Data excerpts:
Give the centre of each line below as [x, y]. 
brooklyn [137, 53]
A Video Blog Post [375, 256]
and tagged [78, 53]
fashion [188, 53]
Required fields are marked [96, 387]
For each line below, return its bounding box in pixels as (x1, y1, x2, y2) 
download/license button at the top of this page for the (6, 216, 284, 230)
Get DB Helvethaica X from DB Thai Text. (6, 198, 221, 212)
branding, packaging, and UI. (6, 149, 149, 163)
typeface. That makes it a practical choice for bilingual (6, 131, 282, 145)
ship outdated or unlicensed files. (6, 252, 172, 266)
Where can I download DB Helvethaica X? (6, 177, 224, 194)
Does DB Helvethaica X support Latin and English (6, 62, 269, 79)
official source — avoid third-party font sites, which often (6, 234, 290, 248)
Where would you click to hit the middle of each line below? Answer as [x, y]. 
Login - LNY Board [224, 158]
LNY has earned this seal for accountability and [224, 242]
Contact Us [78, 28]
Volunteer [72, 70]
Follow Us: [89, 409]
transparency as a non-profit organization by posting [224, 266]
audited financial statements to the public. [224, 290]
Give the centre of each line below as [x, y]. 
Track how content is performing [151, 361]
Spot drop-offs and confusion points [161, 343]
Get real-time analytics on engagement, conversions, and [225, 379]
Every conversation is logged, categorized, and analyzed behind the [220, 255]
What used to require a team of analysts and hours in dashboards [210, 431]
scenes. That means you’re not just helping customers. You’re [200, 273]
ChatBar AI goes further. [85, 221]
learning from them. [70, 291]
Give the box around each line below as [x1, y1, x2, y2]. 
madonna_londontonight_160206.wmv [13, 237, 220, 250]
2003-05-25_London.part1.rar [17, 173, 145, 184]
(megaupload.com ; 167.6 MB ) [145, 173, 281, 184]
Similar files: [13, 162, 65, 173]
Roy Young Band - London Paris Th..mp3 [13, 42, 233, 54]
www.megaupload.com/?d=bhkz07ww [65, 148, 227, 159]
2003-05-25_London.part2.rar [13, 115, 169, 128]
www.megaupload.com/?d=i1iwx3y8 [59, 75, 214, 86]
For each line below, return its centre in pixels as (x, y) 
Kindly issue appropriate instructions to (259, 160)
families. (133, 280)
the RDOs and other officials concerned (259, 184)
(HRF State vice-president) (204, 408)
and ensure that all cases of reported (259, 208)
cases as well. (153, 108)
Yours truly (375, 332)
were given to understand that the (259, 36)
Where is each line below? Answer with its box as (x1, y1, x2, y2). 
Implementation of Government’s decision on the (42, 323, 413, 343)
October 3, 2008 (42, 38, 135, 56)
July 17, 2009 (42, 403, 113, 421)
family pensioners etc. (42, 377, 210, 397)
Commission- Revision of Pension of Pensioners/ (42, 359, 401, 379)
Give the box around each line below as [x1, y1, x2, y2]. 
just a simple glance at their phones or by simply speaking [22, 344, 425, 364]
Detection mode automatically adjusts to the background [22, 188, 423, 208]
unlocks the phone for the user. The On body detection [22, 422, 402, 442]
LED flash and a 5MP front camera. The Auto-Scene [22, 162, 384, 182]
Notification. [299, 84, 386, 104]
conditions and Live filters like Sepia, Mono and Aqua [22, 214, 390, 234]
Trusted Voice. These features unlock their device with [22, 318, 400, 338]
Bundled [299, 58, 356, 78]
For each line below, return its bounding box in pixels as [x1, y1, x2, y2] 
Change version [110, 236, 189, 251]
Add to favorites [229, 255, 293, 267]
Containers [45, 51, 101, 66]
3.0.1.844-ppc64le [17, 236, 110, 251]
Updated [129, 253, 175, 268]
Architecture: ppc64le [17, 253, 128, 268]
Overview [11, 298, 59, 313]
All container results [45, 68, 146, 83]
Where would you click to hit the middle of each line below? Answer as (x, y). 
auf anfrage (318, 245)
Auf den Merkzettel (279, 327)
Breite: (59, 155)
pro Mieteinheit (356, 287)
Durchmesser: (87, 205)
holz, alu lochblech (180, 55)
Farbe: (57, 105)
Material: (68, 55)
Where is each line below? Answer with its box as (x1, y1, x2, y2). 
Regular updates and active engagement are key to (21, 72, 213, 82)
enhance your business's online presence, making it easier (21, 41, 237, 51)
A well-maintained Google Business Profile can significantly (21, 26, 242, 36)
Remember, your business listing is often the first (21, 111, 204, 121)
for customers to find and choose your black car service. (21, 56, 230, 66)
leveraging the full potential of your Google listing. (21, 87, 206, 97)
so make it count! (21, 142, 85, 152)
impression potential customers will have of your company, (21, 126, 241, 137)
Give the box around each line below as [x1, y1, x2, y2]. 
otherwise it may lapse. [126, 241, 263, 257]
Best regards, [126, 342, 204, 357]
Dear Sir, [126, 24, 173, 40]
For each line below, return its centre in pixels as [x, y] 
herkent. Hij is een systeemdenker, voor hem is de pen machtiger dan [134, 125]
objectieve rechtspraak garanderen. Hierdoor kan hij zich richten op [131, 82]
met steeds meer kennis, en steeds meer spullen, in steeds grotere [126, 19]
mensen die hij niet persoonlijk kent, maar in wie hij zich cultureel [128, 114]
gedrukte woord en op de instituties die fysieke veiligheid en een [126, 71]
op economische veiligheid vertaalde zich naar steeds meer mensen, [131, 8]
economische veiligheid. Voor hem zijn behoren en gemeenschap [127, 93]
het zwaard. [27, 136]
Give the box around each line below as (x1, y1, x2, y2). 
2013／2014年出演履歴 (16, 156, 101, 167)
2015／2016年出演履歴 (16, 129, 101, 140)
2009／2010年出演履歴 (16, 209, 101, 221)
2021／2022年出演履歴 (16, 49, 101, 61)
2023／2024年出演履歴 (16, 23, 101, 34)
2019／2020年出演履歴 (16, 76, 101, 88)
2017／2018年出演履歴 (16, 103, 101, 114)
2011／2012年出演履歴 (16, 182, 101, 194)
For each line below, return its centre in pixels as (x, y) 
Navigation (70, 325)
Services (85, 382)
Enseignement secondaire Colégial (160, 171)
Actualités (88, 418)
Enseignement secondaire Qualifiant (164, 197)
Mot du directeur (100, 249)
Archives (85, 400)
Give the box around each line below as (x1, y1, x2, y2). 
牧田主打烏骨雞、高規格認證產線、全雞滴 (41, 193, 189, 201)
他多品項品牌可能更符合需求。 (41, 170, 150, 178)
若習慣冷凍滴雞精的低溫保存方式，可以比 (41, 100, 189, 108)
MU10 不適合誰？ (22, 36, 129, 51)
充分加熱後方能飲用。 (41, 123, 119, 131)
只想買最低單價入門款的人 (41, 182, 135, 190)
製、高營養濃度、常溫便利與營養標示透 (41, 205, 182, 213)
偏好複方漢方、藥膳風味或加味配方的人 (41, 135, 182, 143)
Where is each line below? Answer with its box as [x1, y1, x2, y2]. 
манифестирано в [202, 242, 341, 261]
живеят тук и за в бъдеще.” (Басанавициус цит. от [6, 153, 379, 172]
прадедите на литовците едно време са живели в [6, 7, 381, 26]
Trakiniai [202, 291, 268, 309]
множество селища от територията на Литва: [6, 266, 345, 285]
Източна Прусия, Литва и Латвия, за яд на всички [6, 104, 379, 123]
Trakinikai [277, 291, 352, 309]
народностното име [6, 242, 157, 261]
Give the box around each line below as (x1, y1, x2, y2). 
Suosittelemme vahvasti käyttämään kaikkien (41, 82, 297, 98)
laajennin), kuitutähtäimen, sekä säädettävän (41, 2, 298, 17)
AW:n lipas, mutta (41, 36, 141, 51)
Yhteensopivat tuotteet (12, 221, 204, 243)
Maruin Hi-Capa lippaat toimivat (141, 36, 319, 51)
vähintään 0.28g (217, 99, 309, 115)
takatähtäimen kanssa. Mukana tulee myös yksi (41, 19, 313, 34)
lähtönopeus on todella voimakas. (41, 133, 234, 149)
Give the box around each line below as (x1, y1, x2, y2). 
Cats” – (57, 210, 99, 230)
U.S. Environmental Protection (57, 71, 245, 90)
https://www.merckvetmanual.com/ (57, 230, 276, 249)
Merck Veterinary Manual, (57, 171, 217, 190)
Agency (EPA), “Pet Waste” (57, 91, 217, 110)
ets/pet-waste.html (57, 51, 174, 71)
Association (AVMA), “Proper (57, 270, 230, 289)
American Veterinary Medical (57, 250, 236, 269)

## ASSIGNMENT
Above are the records; print exactly the lines from the line with "economische veiligheid. Voor" to the line with "Trakinikai [277, 291, 352, 309]", including both, and nothing else.

## THE ANSWER
economische veiligheid. Voor hem zijn behoren en gemeenschap [127, 93]
het zwaard. [27, 136]
Give the box around each line below as (x1, y1, x2, y2). 
2013／2014年出演履歴 (16, 156, 101, 167)
2015／2016年出演履歴 (16, 129, 101, 140)
2009／2010年出演履歴 (16, 209, 101, 221)
2021／2022年出演履歴 (16, 49, 101, 61)
2023／2024年出演履歴 (16, 23, 101, 34)
2019／2020年出演履歴 (16, 76, 101, 88)
2017／2018年出演履歴 (16, 103, 101, 114)
2011／2012年出演履歴 (16, 182, 101, 194)
For each line below, return its centre in pixels as (x, y) 
Navigation (70, 325)
Services (85, 382)
Enseignement secondaire Colégial (160, 171)
Actualités (88, 418)
Enseignement secondaire Qualifiant (164, 197)
Mot du directeur (100, 249)
Archives (85, 400)
Give the box around each line below as (x1, y1, x2, y2). 
牧田主打烏骨雞、高規格認證產線、全雞滴 (41, 193, 189, 201)
他多品項品牌可能更符合需求。 (41, 170, 150, 178)
若習慣冷凍滴雞精的低溫保存方式，可以比 (41, 100, 189, 108)
MU10 不適合誰？ (22, 36, 129, 51)
充分加熱後方能飲用。 (41, 123, 119, 131)
只想買最低單價入門款的人 (41, 182, 135, 190)
製、高營養濃度、常溫便利與營養標示透 (41, 205, 182, 213)
偏好複方漢方、藥膳風味或加味配方的人 (41, 135, 182, 143)
Where is each line below? Answer with its box as [x1, y1, x2, y2]. 
манифестирано в [202, 242, 341, 261]
живеят тук и за в бъдеще.” (Басанавициус цит. от [6, 153, 379, 172]
прадедите на литовците едно време са живели в [6, 7, 381, 26]
Trakiniai [202, 291, 268, 309]
множество селища от територията на Литва: [6, 266, 345, 285]
Източна Прусия, Литва и Латвия, за яд на всички [6, 104, 379, 123]
Trakinikai [277, 291, 352, 309]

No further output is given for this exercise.